Single-cell analysis of germinal-center B cells informs on lymphoma cell of origin and outcome.

机构信息

Institute for Cancer Genetics, Columbia University, New York, NY.

Department of Pathology and Cell Biology, Columbia University, New York, NY.

出版信息

J Exp Med. 2020 Oct 5;217(10). doi: 10.1084/jem.20200483.

DOI:10.1084/jem.20200483
PMID:32603407
原文链接:https://pmc.ncbi.nlm.nih.gov/articles/PMC7537389/
Abstract

In response to T cell-dependent antigens, mature B cells are stimulated to form germinal centers (GCs), the sites of B cell affinity maturation and the cell of origin (COO) of most B cell lymphomas. To explore the dynamics of GC B cell development beyond the known dark zone and light zone compartments, we performed single-cell (sc) transcriptomic analysis on human GC B cells and identified multiple functionally linked subpopulations, including the distinct precursors of memory B cells and plasma cells.

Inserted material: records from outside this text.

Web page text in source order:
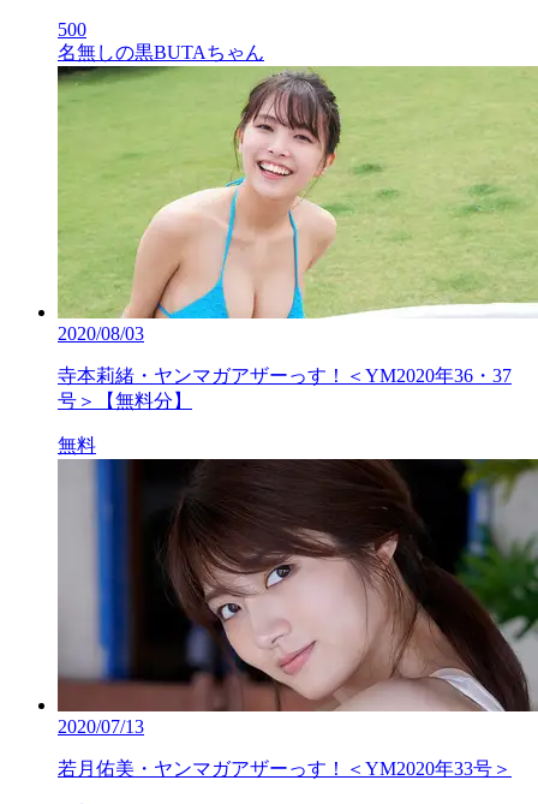
500
名無しの黒BUTAちゃん
2020/08/03
寺本莉緒・ヤンマガアザーっす！＜YM2020年36・37
号＞【無料分】
無料
2020/07/13
若月佑美・ヤンマガアザーっす！＜YM2020年33号＞
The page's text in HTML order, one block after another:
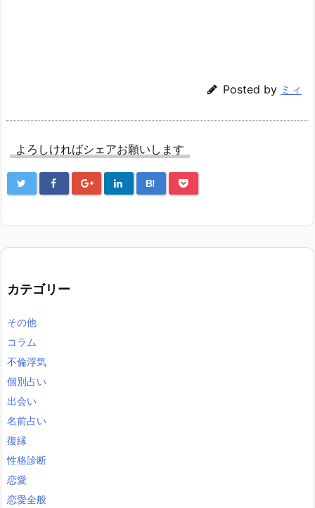
Posted by ミィ
よろしければシェアお願いします
B!
カテゴリー
その他
コラム
不倫浮気
個別占い
出会い
名前占い
復縁
性格診断
恋愛
恋愛全般
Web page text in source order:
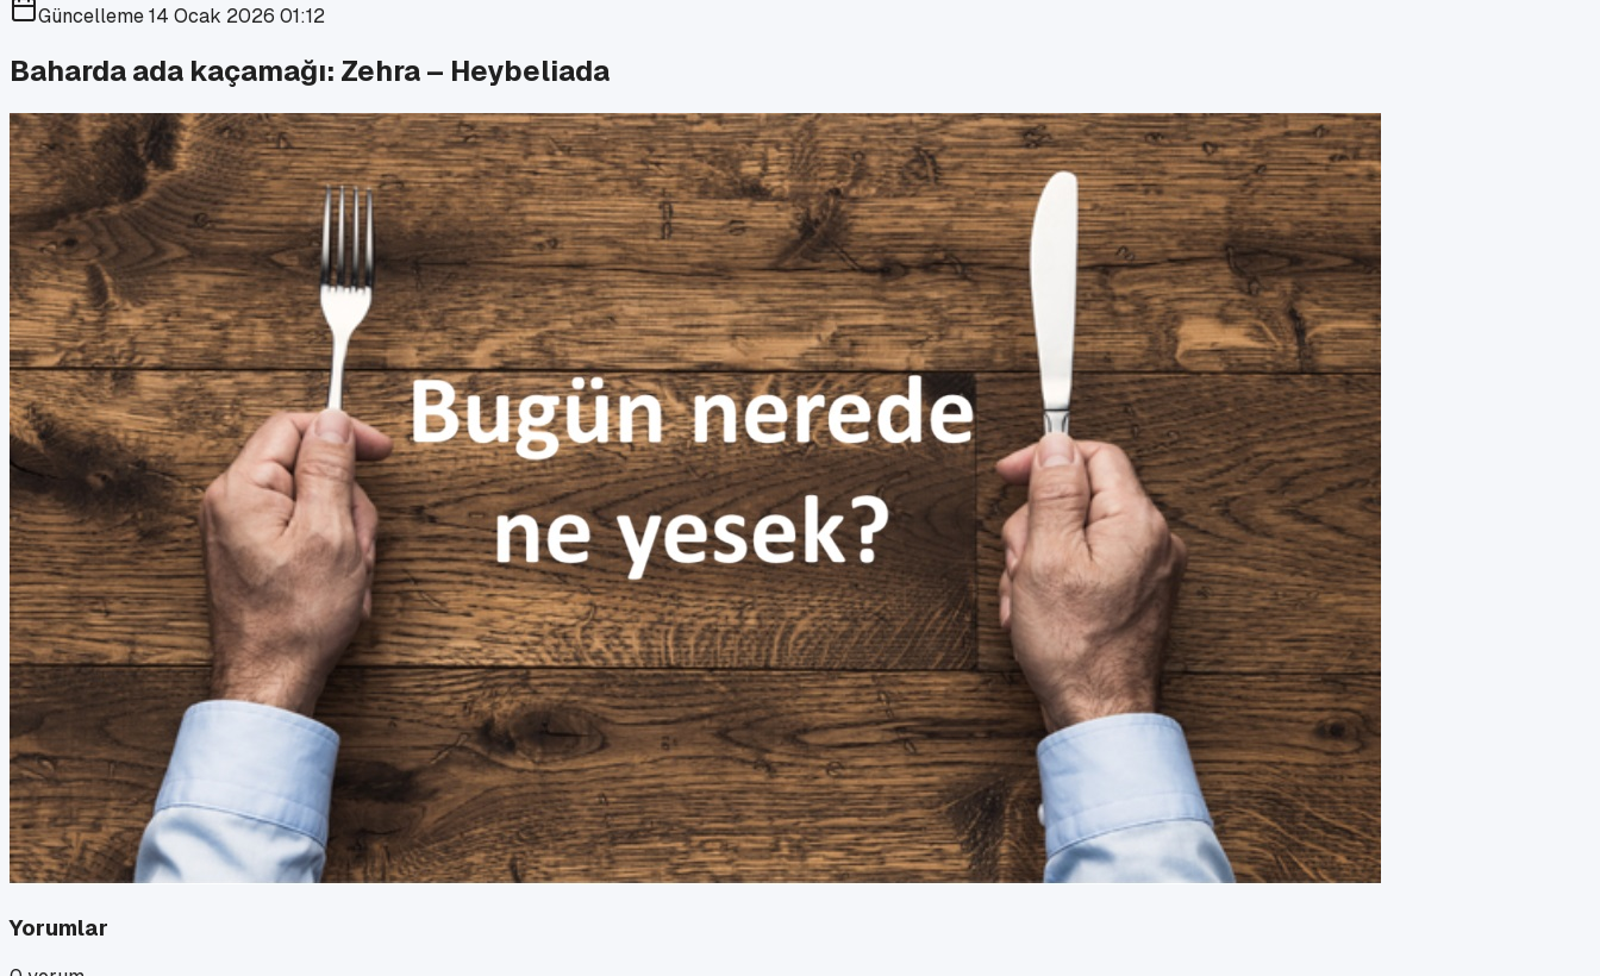
Güncelleme14 Ocak 2026 01:12
Baharda ada kaçamağı: Zehra – Heybeliada
Yorumlar
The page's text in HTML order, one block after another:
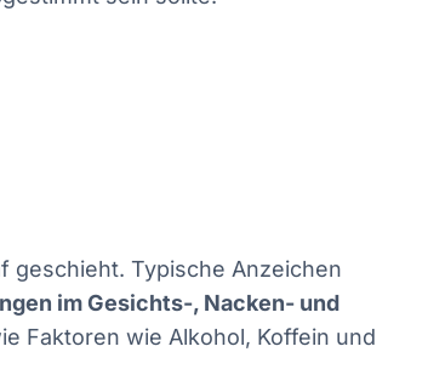
geschieht. Typische Anzeichen
im Gesichts-, Nacken- und
Faktoren wie Alkohol, Koffein und
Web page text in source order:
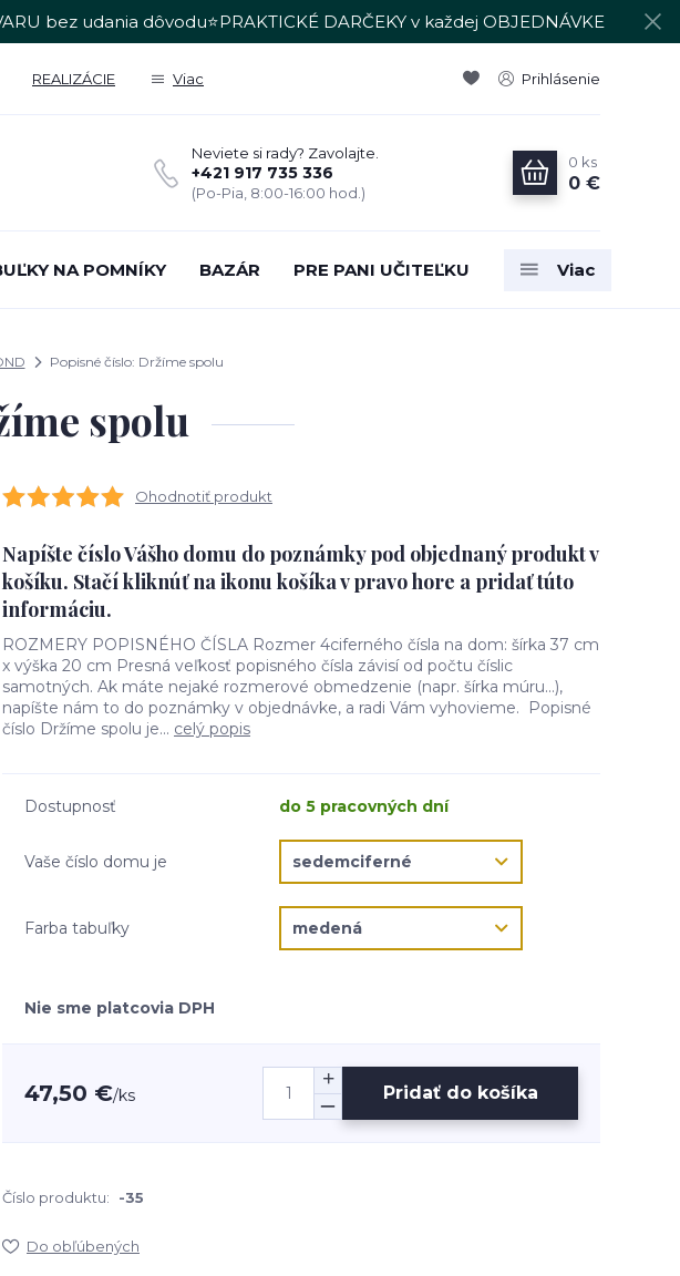
bez udania dôvodu⭐PRAKTICKÉ DARČEKY v každej OBJEDNÁVKE
REALIZÁCIE Viac Prihlásenie
Neviete si rady? Zavolajte.
+421 917 735 336
(Po-Pia, 8:00-16:00 hod.)
0 ks
0 €
NA POMNÍKY BAZÁR PRE PANI UČITEĽKU Viac
Popisné číslo: Držíme spolu
spolu
Ohodnotiť produkt
Napíšte číslo Vášho domu do poznámky pod objednaný produkt v
košíku. Stačí kliknúť na ikonu košíka v pravo hore a pridať túto
informáciu.
ROZMERY POPISNÉHO ČÍSLA Rozmer 4ciferného čísla na dom: šírka 37 cm
x výška 20 cm Presná veľkosť popisného čísla závisí od počtu číslic
samotných. Ak máte nejaké rozmerové obmedzenie (napr. šírka múru...),
napíšte nám to do poznámky v objednávke, a radi Vám vyhovieme. Popisné
číslo Držíme spolu je... celý popis
Dostupnosť do 5 pracovných dní
Vaše číslo domu je
Farba tabuľky
Nie sme platcovia DPH
47,50 €/ks Pridať do košíka
Číslo produktu: -35
Do obľúbených

The gene expression signatures associated with these GC subpopulations were effective in providing a sc-COO for ∼80% of diffuse large B cell lymphomas (DLBCLs) and identified novel prognostic subgroups of DLBCL.

摘要

针对 T 细胞依赖性抗原,成熟 B 细胞受到刺激形成生发中心(GC),这是 B 细胞亲和力成熟的部位,也是大多数 B 细胞淋巴瘤的细胞起源(COO)。为了探索 GC B 细胞发育的动态超出已知的暗区和亮区区室,我们对人类 GC B 细胞进行了单细胞(sc)转录组分析,确定了多个功能相关的亚群,包括记忆 B 细胞和浆细胞的不同前体。与这些 GC 亚群相关的基因表达特征可有效地为大约 80%的弥漫性大 B 细胞淋巴瘤(DLBCL)提供 sc-COO,并确定了 DLBCL 的新的预后亚组。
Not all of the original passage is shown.